Our software agency embarked on a challenging project to develop a Marketing Customer Data Platform (CDP) that would serve as a scalable solution for data ingestion from over 40 data providers. The primary objective was to build and maintain a comprehensive identity graph encompassing more than 600 million individuals, each associated with over 400 properties. Additionally, our aim was to provide various features that would enhance marketing campaigns and improve overall efficiency.
"They are the best of the best, and they will meet your expectations and blow them out of the water!"
To efficiently handle the data influx from over 40 diverse data providers, we implemented highly scalable data pipelines. Leveraging cutting-edge technologies and distributed computing frameworks, our pipelines seamlessly processed and transformed data from various sources. This approach enabled us to handle large data volumes and ensure real-time or near-real-time updates to the identity graph.
Building and maintaining an identity graph encompassing more than 600 million individuals was a critical requirement for the CDP. Our team devised robust algorithms and implemented advanced data structures to manage this vast network effectively. This involved resolving duplicates, handling unique identifiers, merging data from multiple sources, and guaranteeing data integrity and accuracy. The identity graph formed the foundation for numerous platform features.
Acknowledging the growing concerns around privacy and the diminishing effectiveness of traditional cookies, we prioritized the development of a cookieless audience creation solution. Using pixel technology, our platform enabled customers to match their websites and marketing campaign traffic with real individuals within the identity graph. This approach allowed for privacy-friendly and accurate audience targeting based on online activities, independent of cookies.
We designed and implemented a hassle-free, intuitive interface within the platform to enable customers to purchase audiences based on personally identifiable information (PII), people taxonomy, and data signals available within the CDP. This feature empowered customers to define their target audience using a variety of demographic, behavioral, and contextual attributes. Leveraging the rich data within the CDP, customers could create highly targeted and effective marketing campaigns.
To maximize the value of third-party audiences, we developed a mechanism to enrich them with our comprehensive identity graph. By merging third-party audience data with the CDP's dataset, we provided additional insights and enhanced targeting capabilities for our customers. This enrichment process involved employing sophisticated data matching algorithms, data cleansing techniques, and intelligent data fusion methods to ensure the accuracy and quality of the enriched audiences.
To facilitate seamless integration with other marketing platforms, we implemented a robust mechanism to export data from the CDP to third-party platforms. This feature enabled customers to effortlessly activate their audiences and leverage the data within their existing marketing workflows. We ensured compatibility with various data exchange formats and APIs, enabling smooth data transfer and integration with popular advertising and marketing platforms.

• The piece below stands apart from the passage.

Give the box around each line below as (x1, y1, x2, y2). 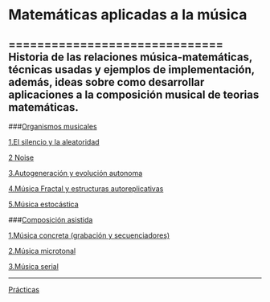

To handle the enormous volume of data, encompassing over 14 billion data points per week and totaling approximately 5 TB, we implemented a robust data engineering infrastructure. Leveraging AWS Cloud Services, such as S3 buckets for data delivery from providers, Kinesis data streams to create efficient data pipelines, and Lambda functions and Docker containers running on ECS, we structured and linked the data in a scalable manner. The data pipelines comprised multiple stages, including a data lake built on Apache Spark and a high-throughput Elasticsearch database for high-speed searches.
Collaborating closely with the client, we focused on creating a scalable, visually appealing user interface that aligned with their vision while showcasing the technical capabilities of the system. Our team employed a product discovery framework guided by our Product Specialists and Designers, utilizing Figma prototypes. Subsequently, we developed a React Progressive Web App alongside a GraphQL Apollo Server backend to bring the application to life.
After five months of dedicated development, we successfully delivered an MVP encompassing most of the aforementioned aspects. This allowed the company to validate its market fit and obtain valuable user feedback. Moving forward, we remain committed to continuously enhancing the product by adding new features and improving existing functionalities. We aim to ensure that our clients consistently derive maximum value from the platform, empowering them to drive impactful marketing campaigns and achieve their business goals.